Problem details: Pick every line out of the entries below that has the string "constant", and copy it.

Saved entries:
==*==

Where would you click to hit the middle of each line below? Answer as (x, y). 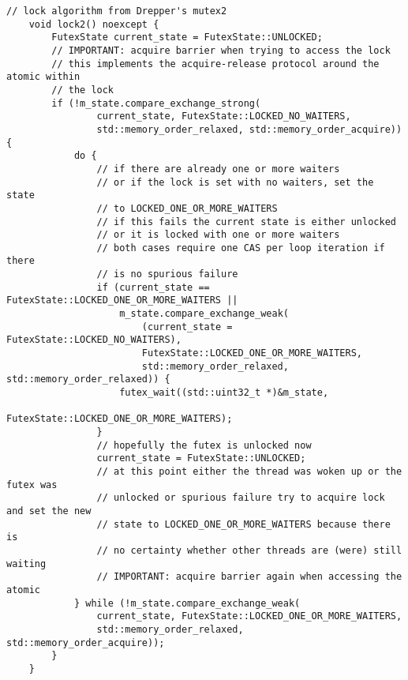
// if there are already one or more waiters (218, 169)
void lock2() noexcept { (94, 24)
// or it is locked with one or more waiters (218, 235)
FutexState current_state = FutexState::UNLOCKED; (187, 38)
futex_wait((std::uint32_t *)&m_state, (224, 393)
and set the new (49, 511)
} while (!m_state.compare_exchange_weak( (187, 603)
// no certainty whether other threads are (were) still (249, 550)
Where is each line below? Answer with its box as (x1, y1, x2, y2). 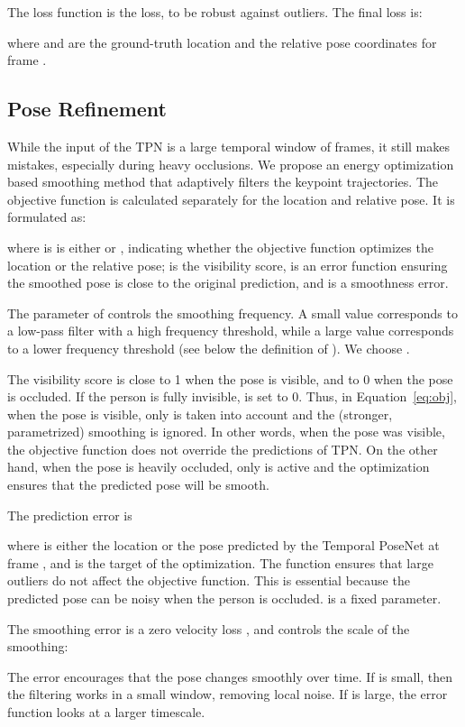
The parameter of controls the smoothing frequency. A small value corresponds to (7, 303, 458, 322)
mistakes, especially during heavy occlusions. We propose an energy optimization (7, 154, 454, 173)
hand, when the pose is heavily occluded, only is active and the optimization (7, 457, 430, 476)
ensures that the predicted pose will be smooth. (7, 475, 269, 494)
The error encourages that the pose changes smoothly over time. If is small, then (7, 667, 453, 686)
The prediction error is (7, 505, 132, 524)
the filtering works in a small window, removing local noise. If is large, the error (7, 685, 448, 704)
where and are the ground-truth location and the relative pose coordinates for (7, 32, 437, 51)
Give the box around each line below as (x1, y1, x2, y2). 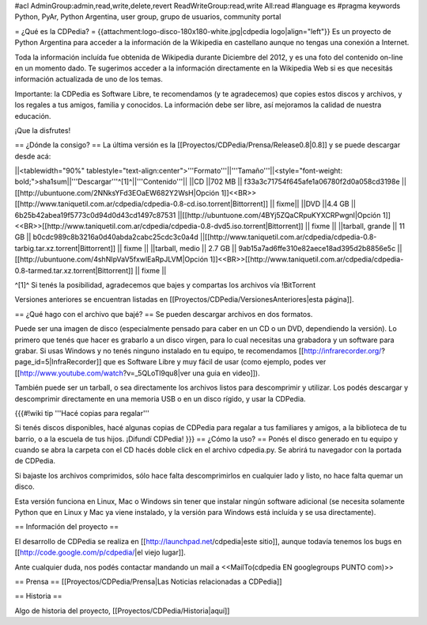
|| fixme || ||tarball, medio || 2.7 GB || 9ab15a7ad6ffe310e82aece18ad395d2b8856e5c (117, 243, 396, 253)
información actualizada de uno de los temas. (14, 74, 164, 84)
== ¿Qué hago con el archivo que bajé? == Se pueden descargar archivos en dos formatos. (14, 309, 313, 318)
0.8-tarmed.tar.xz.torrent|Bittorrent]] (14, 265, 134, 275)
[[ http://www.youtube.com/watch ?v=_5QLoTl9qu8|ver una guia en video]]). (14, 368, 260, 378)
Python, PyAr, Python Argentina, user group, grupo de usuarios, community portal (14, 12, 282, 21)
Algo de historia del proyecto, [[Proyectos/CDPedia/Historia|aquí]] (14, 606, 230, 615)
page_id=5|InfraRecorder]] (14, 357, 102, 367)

==*==

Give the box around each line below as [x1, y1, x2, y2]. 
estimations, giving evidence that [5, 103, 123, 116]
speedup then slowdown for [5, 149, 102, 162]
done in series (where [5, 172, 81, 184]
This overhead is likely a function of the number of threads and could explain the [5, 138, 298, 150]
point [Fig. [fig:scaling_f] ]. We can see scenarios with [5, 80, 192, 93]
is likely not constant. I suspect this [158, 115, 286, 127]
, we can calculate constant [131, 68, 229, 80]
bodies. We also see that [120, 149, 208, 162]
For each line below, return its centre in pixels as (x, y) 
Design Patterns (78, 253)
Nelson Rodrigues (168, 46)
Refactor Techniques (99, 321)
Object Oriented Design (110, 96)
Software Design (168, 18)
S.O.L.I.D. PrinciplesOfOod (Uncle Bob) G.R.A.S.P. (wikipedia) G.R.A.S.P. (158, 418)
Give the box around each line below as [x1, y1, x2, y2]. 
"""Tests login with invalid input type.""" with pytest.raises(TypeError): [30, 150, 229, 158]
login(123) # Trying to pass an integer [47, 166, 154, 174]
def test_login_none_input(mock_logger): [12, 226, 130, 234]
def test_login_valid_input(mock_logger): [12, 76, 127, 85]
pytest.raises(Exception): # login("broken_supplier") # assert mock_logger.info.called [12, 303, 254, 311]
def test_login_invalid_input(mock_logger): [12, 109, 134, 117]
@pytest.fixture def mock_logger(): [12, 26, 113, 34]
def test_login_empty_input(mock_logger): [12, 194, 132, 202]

==*==

Result of this task:
is likely not constant. I suspect this [158, 115, 286, 127]
, we can calculate constant [131, 68, 229, 80]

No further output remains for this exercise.